Так что гости следом за проводником добрались до ближайшей станции той самой подземки, оплатили по двадцать пять сантимов за места в первом классе. «Во втором карманников море, ” — буркнул сопровождающий, — «боком нам выйдет экономия». Прошли на перрон: бетонная труба, неприятно напомнившая Махно сырые стены Бутырской тюрьмы. С грохотом и лязгом подкатил квадратномордый состав; чтобы открыть створки ржавых дверей, сопровождающий привычно рванул железный рычаг на боку вагона.
Внутри вагона оказались деревянные лавки. Названий остановок никто не объявлял, сопровождающий напряженно вглядывался в крупные буквы на синем фоне, мелькающие на каждой станции.
— Метро строили и во время войны, — сопровождающий улучил момент в лязге. — А еще мы тут совсем недавно забастовку сделали. Машинисты и механики метро вытребовали повышение ставки.
Махно переглянулся с Аршиновым, вспомнил черные знамена, ветер, степь и март; землю, гудящую под последней атакой корпуса Улагая, захлебывающийся стрекот пулеметов, нервные залпы винтовок, скрип сабли по кости… А хорошо бы в самом деле обойтись простой забастовкой! Да, верно, нет иного пути. Вон вокруг знаменитейший Париж, люди все культурные, даже нищие читать умеют. Всякий рабочий и даже дворник имеет свою любимую газету. А все равно воевали так, что страшно вспомнить. Чем умнее, тем страшнее черта на поле боя выпускают…

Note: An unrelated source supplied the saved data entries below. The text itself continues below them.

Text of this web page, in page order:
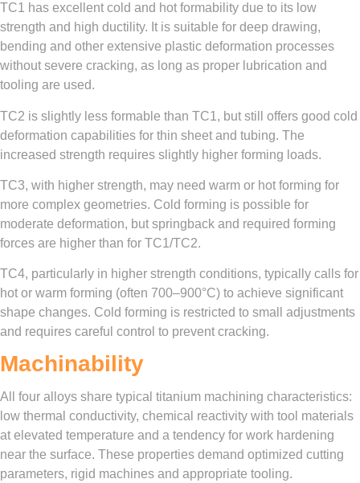
TC1 has excellent cold and hot formability due to its low
strength and high ductility. It is suitable for deep drawing,
bending and other extensive plastic deformation processes
without severe cracking, as long as proper lubrication and
tooling are used.
TC2 is slightly less formable than TC1, but still offers good cold
deformation capabilities for thin sheet and tubing. The
increased strength requires slightly higher forming loads.
TC3, with higher strength, may need warm or hot forming for
more complex geometries. Cold forming is possible for
moderate deformation, but springback and required forming
forces are higher than for TC1/TC2.
TC4, particularly in higher strength conditions, typically calls for
hot or warm forming (often 700–900°C) to achieve significant
shape changes. Cold forming is restricted to small adjustments
and requires careful control to prevent cracking.
Machinability
All four alloys share typical titanium machining characteristics:
low thermal conductivity, chemical reactivity with tool materials
at elevated temperature and a tendency for work hardening
near the surface. These properties demand optimized cutting
parameters, rigid machines and appropriate tooling.
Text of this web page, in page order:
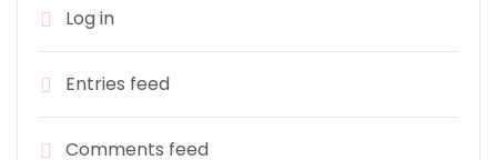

— После войны хотя бы свет во всех вагонах включают, — успел еще прибавить сопровождающий. Поезд снова лязгнул, загремел, завыл электромоторами, нырнул в черноту тоннеля и полетел на противоположный край Парижа, к предместью Иври, где путешественники вышли опять на поверхность и зашагали по той самой улице Патай к снятой квартире — нетопленной, но в Париже май достаточно теплый.
Махно с Аршиновым, и Сашка тоже, несли высокие стопки книг, укутанных в плотную коричневую бумагу, перевязанные толстым шпагатом. Приехав на конференцию, и просто зарегистрировавшись в числе делегатов, вовсе не планируя лезть на трибуну или покорять столицу Франции, Махно большую часть времени потратил на закупки анархической литературы, особенно по школе Ферера.
Весь ужасающий обывателя анархизм школы Ферера заключался только в том, что уроки закона Божьего в ней не имели определяющего места, а относились к разделу «прочая культура стран и народов мира», соседствуя там с кратеньким описанием буддизма, синтоизма, ислама, языческих верований дикарей. В остальном школа оставалась школой — с партами, классами, строгими учителями и непреложной дисциплиной.